Siendo los dos bloques políticos los que son, la naturaleza de los pactos electorales habrá de renunciar al maximalismo si se trata de gobernar y no de expandir rupturas. Se puede poner en duda que las divergencias en la vida política de hostilidad y exclusión tengan su correspondencia real en las divergencias de la sociedad. Es la política, de muy baja calidad, la que más ha generado la percepción de una sociedad dividida y ha incentivado la expresión de confrontaciones. En realidad, se supone que las urnas del 1 de octubre pretenden clarificar, como requiere la sociedad catalana, pero lo enturbian componentes tan estrambóticos como la personalidad de Carles Puigdemont, ayer dando lecciones de europeísmo a la España negra y hoy atribuyendo a la Unión Europea la condonación del fascismo que gobierna en España.

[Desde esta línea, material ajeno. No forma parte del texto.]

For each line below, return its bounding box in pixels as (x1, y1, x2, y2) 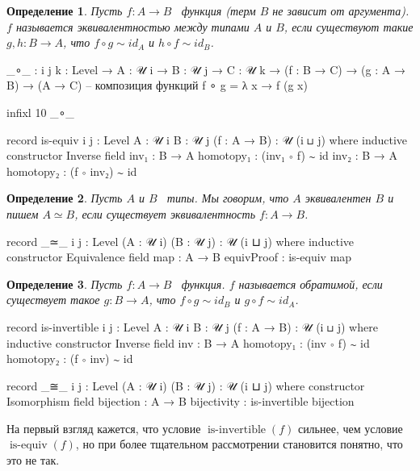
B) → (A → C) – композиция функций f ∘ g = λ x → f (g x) (6, 77, 308, 94)
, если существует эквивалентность (74, 205, 256, 222)
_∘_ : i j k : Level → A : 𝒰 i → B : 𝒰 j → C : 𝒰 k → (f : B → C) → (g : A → (6, 60, 405, 77)
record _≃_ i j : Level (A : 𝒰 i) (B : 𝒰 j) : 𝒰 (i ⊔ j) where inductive (6, 232, 354, 249)
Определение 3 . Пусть (6, 275, 123, 292)
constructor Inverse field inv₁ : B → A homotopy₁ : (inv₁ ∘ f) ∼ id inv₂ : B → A (6, 147, 397, 164)
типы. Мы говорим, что (166, 190, 289, 206)
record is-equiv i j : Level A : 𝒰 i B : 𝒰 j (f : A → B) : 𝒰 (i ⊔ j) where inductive (6, 131, 408, 148)
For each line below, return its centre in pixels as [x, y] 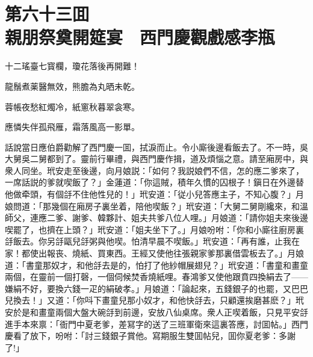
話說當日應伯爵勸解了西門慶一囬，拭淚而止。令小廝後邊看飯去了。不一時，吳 [156, 147]
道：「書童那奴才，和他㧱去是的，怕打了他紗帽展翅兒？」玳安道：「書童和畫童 [156, 265]
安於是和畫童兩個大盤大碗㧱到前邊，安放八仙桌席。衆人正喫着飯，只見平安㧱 [156, 312]
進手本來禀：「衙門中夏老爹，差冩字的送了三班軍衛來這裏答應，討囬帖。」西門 [156, 324]
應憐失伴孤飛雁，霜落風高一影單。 [72, 127]
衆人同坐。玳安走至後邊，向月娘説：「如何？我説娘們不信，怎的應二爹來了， [154, 170]
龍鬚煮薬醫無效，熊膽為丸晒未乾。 [72, 86]
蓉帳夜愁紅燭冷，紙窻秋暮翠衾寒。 [72, 106]
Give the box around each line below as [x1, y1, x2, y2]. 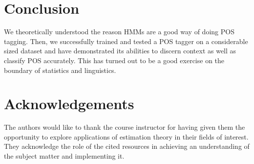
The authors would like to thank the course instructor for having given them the [4, 122, 245, 132]
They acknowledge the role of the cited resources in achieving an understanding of [4, 141, 250, 151]
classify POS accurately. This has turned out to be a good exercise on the [4, 55, 225, 65]
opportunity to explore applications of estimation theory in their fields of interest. [4, 131, 249, 141]
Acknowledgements [4, 94, 134, 114]
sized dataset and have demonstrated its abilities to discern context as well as [4, 46, 236, 56]
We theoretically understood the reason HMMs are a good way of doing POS [4, 26, 234, 37]
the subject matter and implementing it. [4, 151, 125, 161]
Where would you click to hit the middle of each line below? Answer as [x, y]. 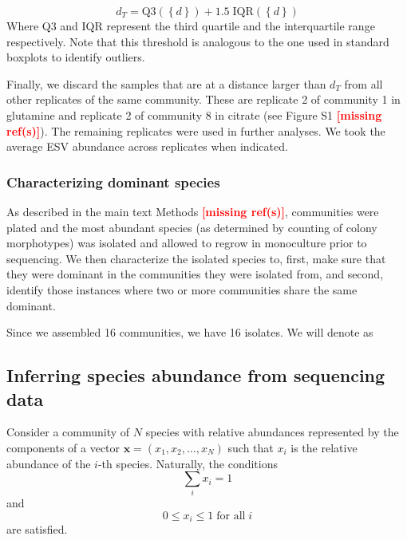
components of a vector [63, 447]
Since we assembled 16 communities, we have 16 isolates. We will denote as [190, 332]
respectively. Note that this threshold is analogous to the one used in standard [198, 41]
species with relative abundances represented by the [272, 432]
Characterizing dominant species [113, 181]
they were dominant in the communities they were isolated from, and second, [195, 274]
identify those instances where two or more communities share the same [182, 289]
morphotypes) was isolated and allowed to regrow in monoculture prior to [187, 243]
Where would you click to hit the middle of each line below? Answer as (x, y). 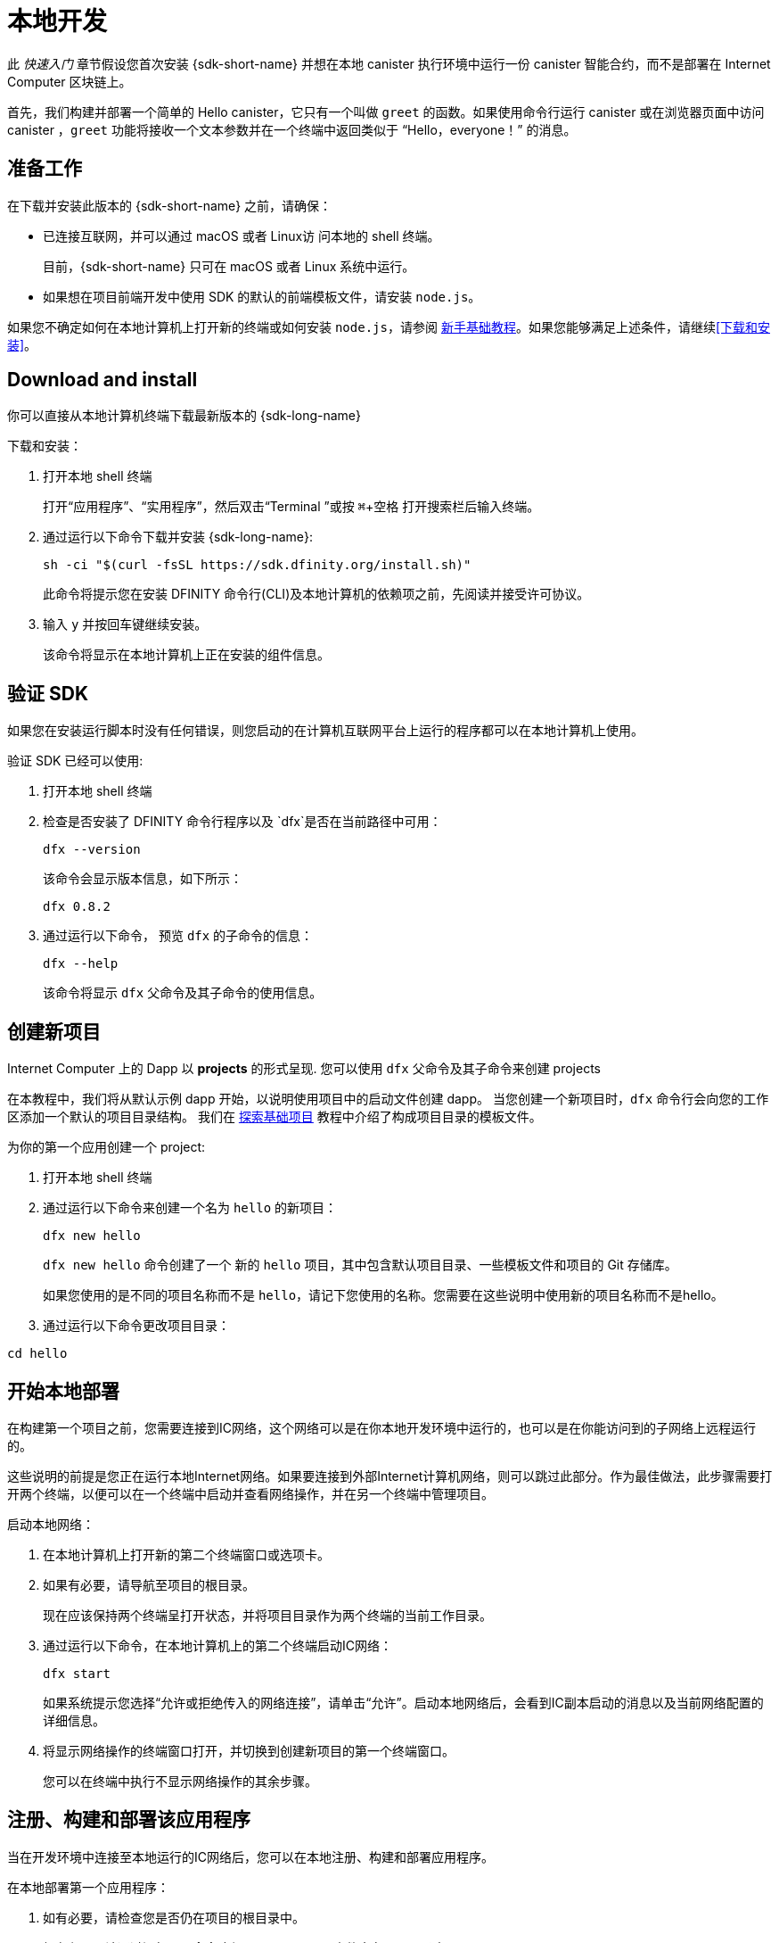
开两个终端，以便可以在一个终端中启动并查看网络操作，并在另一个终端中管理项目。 (250, 1493)
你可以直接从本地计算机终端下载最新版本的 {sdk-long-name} (184, 416)
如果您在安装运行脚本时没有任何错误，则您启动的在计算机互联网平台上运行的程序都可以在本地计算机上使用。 (325, 731)
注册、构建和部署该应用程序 (129, 1820)
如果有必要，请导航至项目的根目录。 (149, 1584)
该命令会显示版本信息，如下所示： (143, 879)
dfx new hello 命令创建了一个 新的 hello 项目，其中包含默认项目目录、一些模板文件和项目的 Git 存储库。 (360, 1265)
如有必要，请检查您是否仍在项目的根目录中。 (174, 1917)

Posiblemente se abra una etapa de geometría variable en la que, con transacciones constantes en el hemiciclo del parque de la Ciutadella, sea posible suplir la ausencia de gobierno pleno. De hecho, la Cataluña autonómica lleva seis años desgobernada, con una administración pública paralizada, y ahora bajo la tutela del artículo 155. Según vemos en las encuestas, las homogeneidades para constituir gobierno de normalidad no existen en Cataluña o no hay lideratos políticos que deseen darles cuerpo. Topamos así con los legítimos intereses de los partidos, para insatisfacción del ciudadano que instintivamente no comprende que la política le complique la vida, ya de por sí difícil y agitada. Es como si los políticos catalanes, unos más y otros menos, no concibieran un mañana en el que haya normas estables para —como decía Giovanni Sartori— “decidir cómo decidir”. Esto da una idea de la dislocación que ha provocado la idea inconcreta de la secesión sin vía legal ni apoyo social suficiente. Dar por confirmado un procés cuyas consecuencias —desde la marcha de empresas al rechazo de las instituciones europeas— se negaron a priori o se camuflaron lleva a invocar la responsabilidad política y moral de exponer a la ciudadanía un control de esas consecuencias. No hacerlo ha llevado Cataluña a un callejón sin salida construido con materiales de derribo. Como en las quinielas, de punta a punta de Cataluña se hacen apuestas, se divaga sobre nuevos escenarios o se expresan deseos imposibles: la pregunta es si ahora mismo existe en la sociedad catalana el acuerdo mínimo para confiar en un bien común. Para 2018, esta pudiera ser la mejor finalidad de unos pactos poselectorales a pesar de un clima de opinión saturado de contradicciones y mitos.
Valentí Puig es escritor.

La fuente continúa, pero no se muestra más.